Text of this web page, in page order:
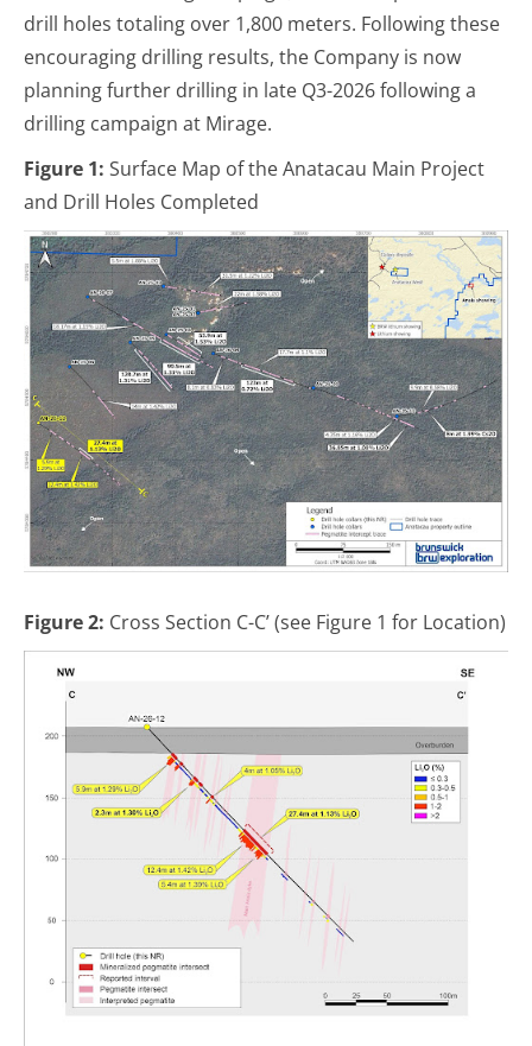
drill holes totaling over 1,800 meters. Following these
encouraging drilling results, the Company is now
planning further drilling in late Q3-2026 following a
drilling campaign at Mirage.
Figure 1: Surface Map of the Anatacau Main Project
and Drill Holes Completed
Figure 2: Cross Section C-C’ (see Figure 1 for Location)
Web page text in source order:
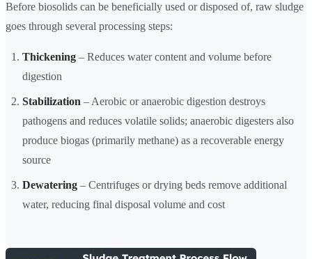
Before biosolids can be beneficially used or disposed of, raw sludge
goes through several processing steps:
Thickening – Reduces water content and volume before
digestion
Stabilization – Aerobic or anaerobic digestion destroys
pathogens and reduces volatile solids; anaerobic digesters also
produce biogas (primarily methane) as a recoverable energy
source
Dewatering – Centrifuges or drying beds remove additional
water, reducing final disposal volume and cost
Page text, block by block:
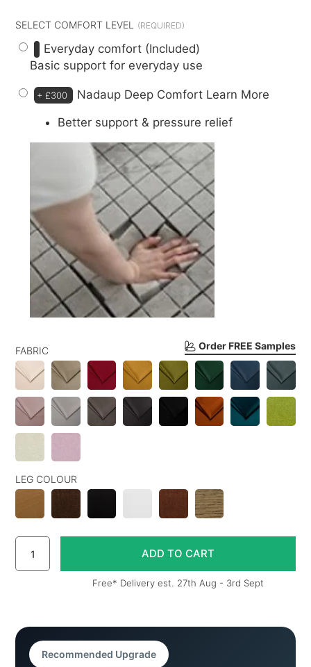
Order FREE Samples
FABRIC
LEG COLOUR
SELECT COMFORT LEVEL
Everyday comfort (Included)
Basic support for everyday use
+ £300 Nadaup Deep Comfort Learn More
Better support & pressure relief
Free* Delivery est. 27th Aug - 3rd Sept
Recommended Upgrade
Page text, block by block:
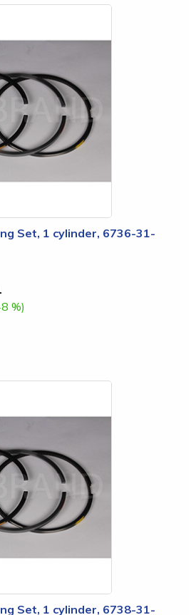
Set, 1 cylinder, 6736-31-
%)
Set, 1 cylinder, 6738-31-
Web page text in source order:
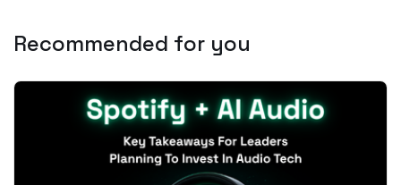
Recommended for you
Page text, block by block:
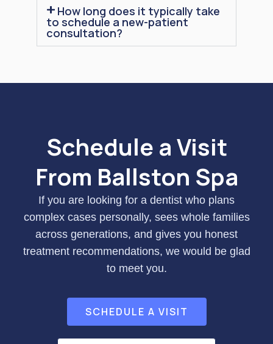
How long does it typically take
to schedule a new-patient
consultation?
Schedule a Visit
From Ballston Spa
If you are looking for a dentist who plans
complex cases personally, sees whole families
across generations, and gives you honest
treatment recommendations, we would be glad
to meet you.
SCHEDULE A VISIT
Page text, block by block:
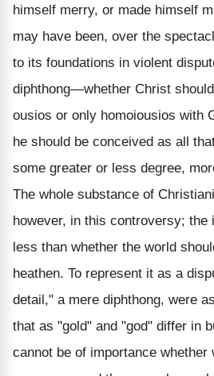
himself merry, or made himself
may have been, over the
to its foundations in violent
diphthong—whether Christ
ousios or only homoiousios with
he should be conceived as all
some greater or less degree,
The whole substance of
however, in this controversy; the
less than whether the world
heathen. To represent it as a
detail," a mere diphthong, were
that as "gold" and "god" differ in
cannot be of importance whether
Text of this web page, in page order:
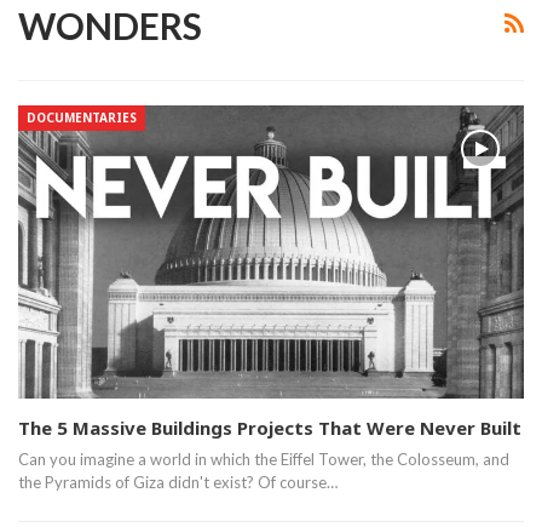
WONDERS
DOCUMENTARIES
The 5 Massive Buildings Projects That Were Never Built
Can you imagine a world in which the Eiffel Tower, the Colosseum, and
the Pyramids of Giza didn't exist? Of course…
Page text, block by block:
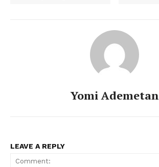
Yomi Ademetan
LEAVE A REPLY
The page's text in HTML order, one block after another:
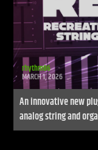
rhythm86
MARCH 1, 2026
An innovative new
analog string and
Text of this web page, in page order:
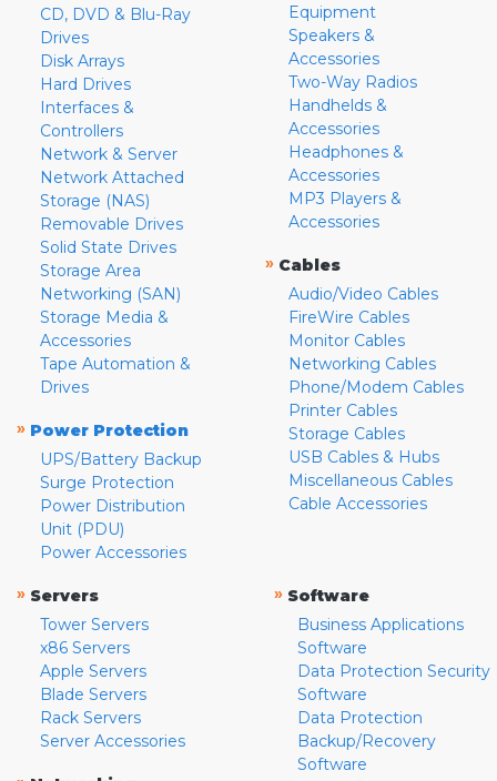
CD, DVD & Blu-Ray
Drives
Disk Arrays
Hard Drives
Interfaces &
Controllers
Network & Server
Network Attached
Storage (NAS)
Removable Drives
Solid State Drives
Storage Area
Networking (SAN)
Storage Media &
Accessories
Tape Automation &
Drives
» Power Protection
UPS/Battery Backup
Surge Protection
Power Distribution
Unit (PDU)
Power Accessories
Equipment
Speakers &
Accessories
Two-Way Radios
Handhelds &
Accessories
Headphones &
Accessories
MP3 Players &
Accessories
» Cables
Audio/Video Cables
FireWire Cables
Monitor Cables
Networking Cables
Phone/Modem Cables
Printer Cables
Storage Cables
USB Cables & Hubs
Miscellaneous Cables
Cable Accessories
» Servers
Tower Servers
x86 Servers
Apple Servers
Blade Servers
Rack Servers
Server Accessories
» Software
Business Applications
Software
Data Protection Security
Software
Data Protection
Backup/Recovery
Software
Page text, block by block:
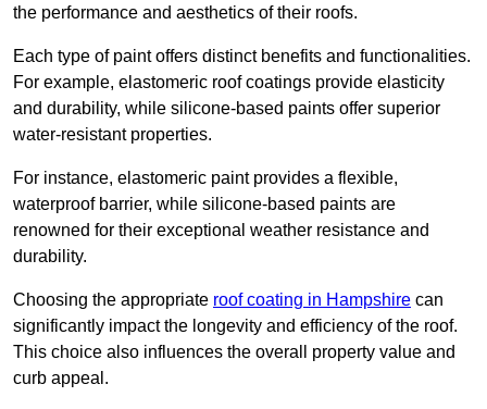
the performance and aesthetics of their roofs.
Each type of paint offers distinct benefits and functionalities.
For example, elastomeric roof coatings provide elasticity
and durability, while silicone-based paints offer superior
water-resistant properties.
For instance, elastomeric paint provides a flexible,
waterproof barrier, while silicone-based paints are
renowned for their exceptional weather resistance and
durability.
Choosing the appropriate roof coating in Hampshire can
significantly impact the longevity and efficiency of the roof.
This choice also influences the overall property value and
curb appeal.
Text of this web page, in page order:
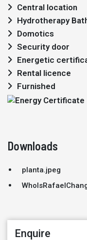
Central location
Hydrotherapy
Domotics
Security door
Energetic
Rental licence
Furnished
Downloads
planta.jpeg
Enquire
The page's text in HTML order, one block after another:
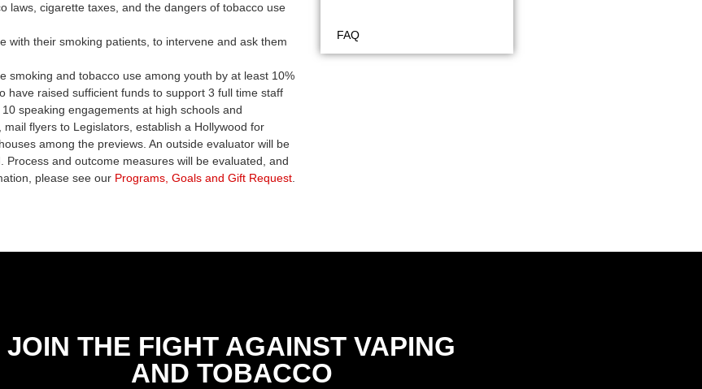
laws, cigarette taxes, and the dangers of tobacco use
with their smoking patients, to intervene and ask them
smoking and tobacco use among youth by at least 10%
have raised sufficient funds to support 3 full time staff
speaking engagements at high schools and
flyers to Legislators, establish a Hollywood for
among the previews. An outside evaluator will be
and outcome measures will be evaluated, and
please see our Programs, Goals and Gift Request
FAQ
JOIN THE FIGHT AGAINST VAPING
AND TOBACCO
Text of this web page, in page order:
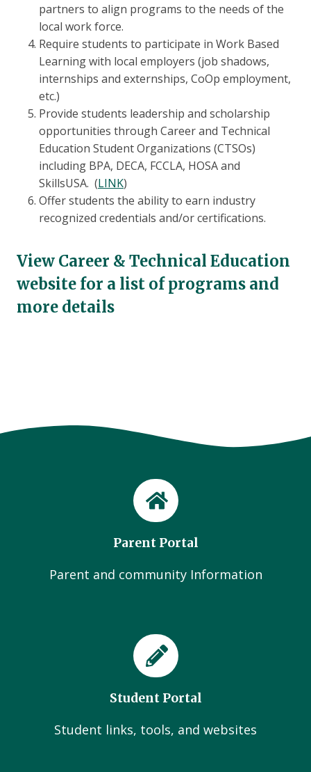
partners to align programs to the needs of the
local work force.
Require students to participate in Work Based
Learning with local employers (job shadows,
internships and externships, CoOp employment,
etc.)
Provide students leadership and scholarship
opportunities through Career and Technical
Education Student Organizations (CTSOs)
including BPA, DECA, FCCLA, HOSA and
SkillsUSA. (LINK)
Offer students the ability to earn industry
recognized credentials and/or certifications.
View Career & Technical Education
website for a list of programs and
more details
Parent Portal
Parent and community Information
Student Portal
Student links, tools, and websites
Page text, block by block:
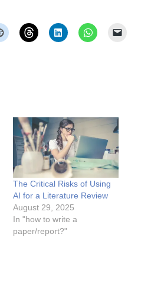
The Critical Risks of Using
AI for a Literature Review
August 29, 2025
In "how to write a
paper/report?"
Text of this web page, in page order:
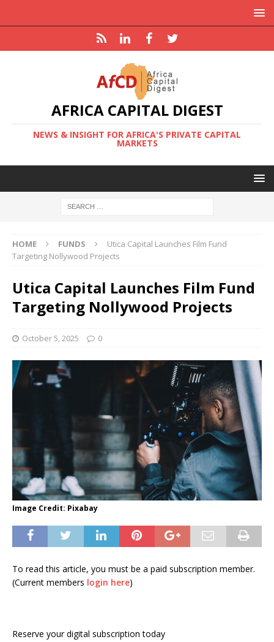
AFRICA CAPITAL DIGEST
NEWS & INSIGHT FOR AFRICA'S PRIVATE CAPITAL
MARKETS
HOME FUNDS
Utica Capital Launches Film Fund
Targeting Nollywood Projects
Utica Capital Launches Film Fund
Targeting Nollywood Projects
October 5, 2025 0
Image Credit: Pixabay
To read this article, you must be a paid subscription member.
(Current members login here)
Reserve your digital subscription today
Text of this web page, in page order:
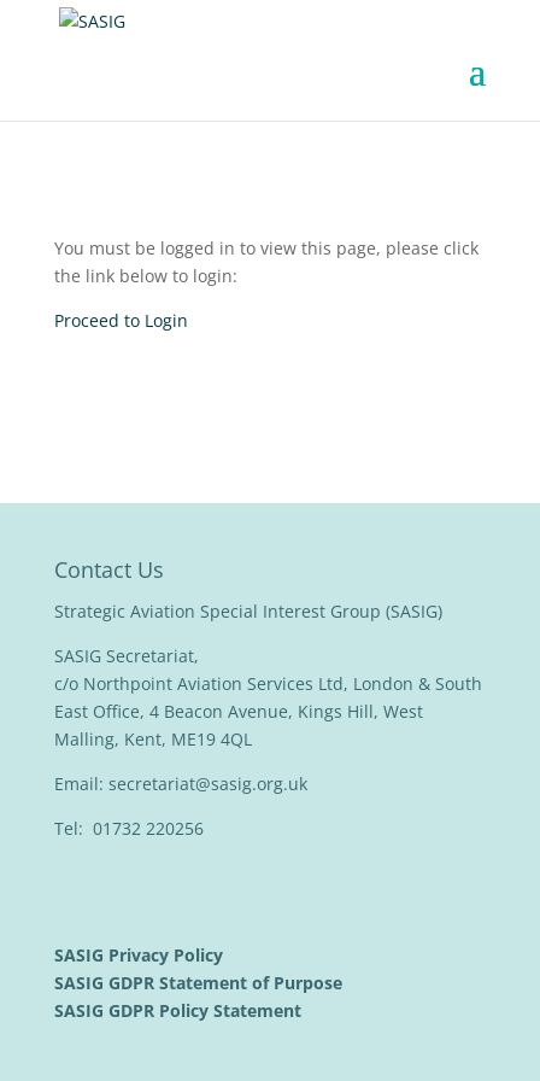
You must be logged in to view this page, please click
the link below to login:
Proceed to Login
Contact Us
Strategic Aviation Special Interest Group (SASIG)
SASIG Secretariat,
c/o Northpoint Aviation Services Ltd, London & South
East Office, 4 Beacon Avenue, Kings Hill, West
Malling, Kent, ME19 4QL
Email: secretariat@sasig.org.uk
Tel: 01732 220256
SASIG Privacy Policy
SASIG GDPR Statement of Purpose
SASIG GDPR Policy Statement
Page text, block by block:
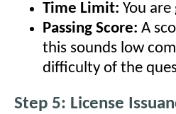
Time Limit: You
Passing Score: A
this sounds low
difficulty of the
Step 5: License
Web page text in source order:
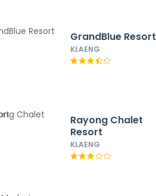
GrandBlue Resort
KLAENG
Rayong Chalet
Resort
KLAENG
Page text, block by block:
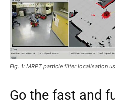
Fig. 1: MRPT particle filter localisation
Go the fast and
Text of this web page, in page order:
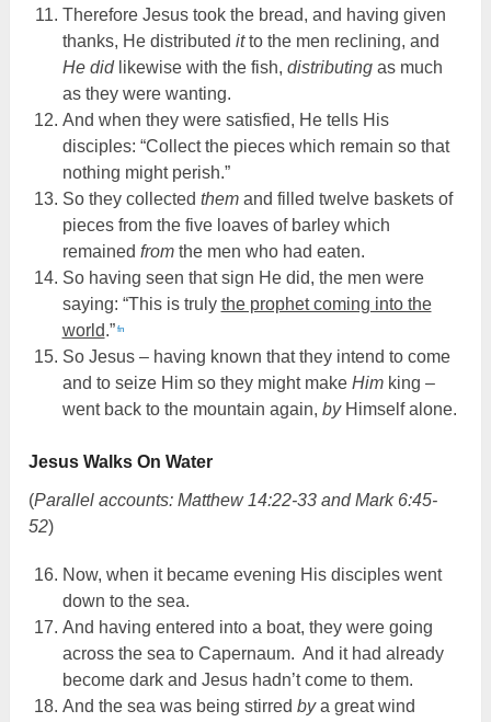
Therefore Jesus took the bread, and having given
thanks, He distributed itto the men reclining, and
He didlikewise with the fish, distributingas much
as they were wanting.
And when they were satisfied, He tells His
disciples: “Collect the pieces which remain so that
nothing might perish.”
So they collected themand filled twelve baskets of
pieces from the five loaves of barley which
remained fromthe men who had eaten.
So having seen that sign He did, the men were
saying: “This is truly the prophet coming into the
world.” fn
So Jesus – having known that they intend to come
and to seize Him so they might make Himking –
went back to the mountain again, byHimself alone.
Jesus Walks On Water
(Parallel accounts: Matthew 14:22-33 and Mark 6:45-
52)
Now, when it became evening His disciples went
down to the sea.
And having entered into a boat, they were going
across the sea to Capernaum. And it had already
become dark and Jesus hadn’t come to them.
And the sea was being stirred bya great wind
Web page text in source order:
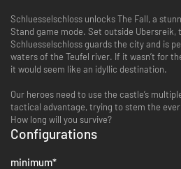
Schluesselschloss unlocks The Fall, a
Stand game mode. Set outside Ubersreik,
Schluesselschloss guards the city and is
waters of the Teufel river. If it wasn’t for
it would seem like an idyllic destination.
Our heroes need to use the castle’s
tactical advantage, trying to stem the
How long will you survive?
Configurations
minimum*
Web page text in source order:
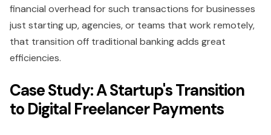
financial overhead for such transactions for businesses
just starting up, agencies, or teams that work remotely,
that transition off traditional banking adds great
efficiencies.
Case Study: A Startup's Transition
to Digital Freelancer Payments
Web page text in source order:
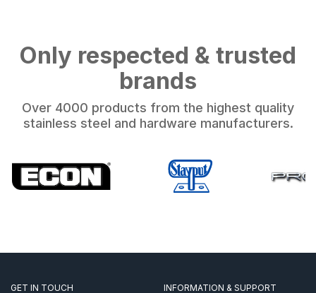
Only respected & trusted
brands
Over 4000 products from the highest quality
stainless steel and hardware manufacturers.
GET IN TOUCH INFORMATION & SUPPORT

[Required action] Wherever the string "paints" occurs in the listing, return the line it sits on.

[Exercise result]
and durability, while silicone-based paints offer superior
waterproof barrier, while silicone-based paints are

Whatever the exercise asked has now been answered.